Rules for internal functions

Question

I'm at my string rewrite systems again. I always implemented these as rules on function arguments. For example, assume a rule is you can drop all arguments 0:

F[x___,0,y___]:=F[x,y];

F[1,0]

No problem. But now assume my task is to insert a pair of formal brackets (call them A and Z) everywhere in F:

(*In*) F[1,2]

(*Out*) {F[A,1,Z,2],F[1,A,2,Z],F[A,1,2,Z]}

Doable - I replace F by List, run over all position pairs, replace List back to F, whoopsie, forgot that I can have nested F expressions...a nuisance. Then I had the idea: Why not define on List directly?

List[x___,a,y___]:=List[x,y];

(*Special Epic Fail*)

My question: Am I right that you can't make rules on internal functions of Mathematica at all, to protect the innocent?

Log[x_]:=Sin[x];

(*Generic Epic Fail*)

Or is there a limited possibility? Of course, since all Mathematica is based on List, it has to be protected at all costs, but, say, replacing all Exp[x]=Cos[x]+I*Sin[x] on the fly doesn't look that desastrous...

SetAttributes[Log, Flat]

Log[Log[a]]

(Silly, but this shows that Protected doesn't protect against all shenanigans.)

Answer 1

It is a very bad idea to redefine built in functions. Therefore, built in have the attribute "Protected".

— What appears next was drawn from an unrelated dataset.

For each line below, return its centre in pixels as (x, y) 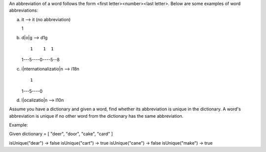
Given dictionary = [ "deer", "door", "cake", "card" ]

However, you may store an assignment containing a built in under a different name by the operator "/:". E.g. your example with Exp[x];

x /: Exp[x] := Cos[x] + I*Sin[x]

This is now tied to the variable "x" and if you write:

Exp[x]

it is automatically changed to:

Cos[x] + I Sin[x]

Or your example where you delete "a" in any list:

a /: {x___, a, y___} = {x, y}

{1, a, 2, a, 3}

(* {1, 2, 3} *)